Google Chrome obsługiwało płynne przewijanie od dawna, ale funkcja ta nie zawsze działała tak, jak powinna.
Jest to co prawda zmiana wizualna, a nie istotna funkcja, ale dla wielu osób tzw. „doświadczenia z używania aplikacji” są ważniejsze, niż jej realne możliwości. Zmiana jest więc istotna. Google Chrome co prawda od dawna oferowało płynne przewijanie stron, ale tylko w niektórych przypadkach, np. gdy używaliśmy do przewijania gładzika lub używaliśmy Chrome na telefonie i tablecie. W przypadku przewijania przy użyciu myszki sprawa wyglądała już inaczej, a przewijanie mające być płynnym, okazywało się jedną wielką szarpaniną. Użytkownicy i autorzy witryn sami to „poprawiali” wymuszając wykorzystywanie odpowiedniego kodu JavaScript na poziomie strony lub przez rozszerzenia. Niestety to nie działa idealnie, a poza tym może generować spore obciążenie.

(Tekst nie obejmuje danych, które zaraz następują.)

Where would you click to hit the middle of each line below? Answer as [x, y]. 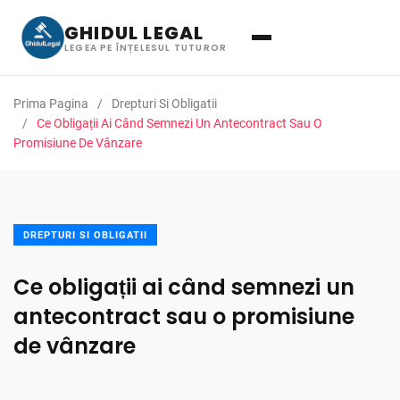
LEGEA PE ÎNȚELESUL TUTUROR [146, 47]
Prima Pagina [51, 104]
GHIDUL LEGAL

Teraz zajmować się tym będzie sama przeglądarka. Płynne przewijanie zostało włączone na Chrome dla systemów Windows, Linux i Chrome OS – jedyne co trzeba zrobić, to zrezygnować z ewentualnych bibliotek, z jakich korzystaliśmy do tej pory. W przyszłości możliwości się zwiększą za sprawą CSS, przez który autorzy będą w stanie regulować pracę przewijania. Nie jest to oczywiście jedyna zmiana. Nowa odsłona Chrome obsługuje ponadto specjalne, lekkie wersje stron internetowych i może przełączać się na nie w celu oszczędzania transferu na limitowanych połączeniach. Deweloperzy mogą z kolei korzystać z nowego API do nagrywania materiałów wideo i audio na poziomie stron internetowych.
Polak otrzyma ponad 15 tysięcy dolarów za zgłoszenia błędów znalezionych w Chrome - warto ulepszać oprogramowanie.
Oprócz tego znalazło się miejsce dla wielu poprawek – za znalezione błędy firma wypłaciła łącznie 51 tysięcy dolarów. Spośród 26 aż 11 oznaczono wysokim priorytetem, kolejne 10 średnim – za dwa najważniejsze odkrycia związane z silnikiem Blink i pluginem Pepper odpowiada nasz rodak, Mariusz Młyński. Otrzymał on za nie wynagrodzenie w wysokości 15,5 tysiąca dolarów. Przeglądarka jest aktualizowana automatycznie w tle, możemy ten proces wymusić, przechodząc do ustawień i informacji o Google Chrome.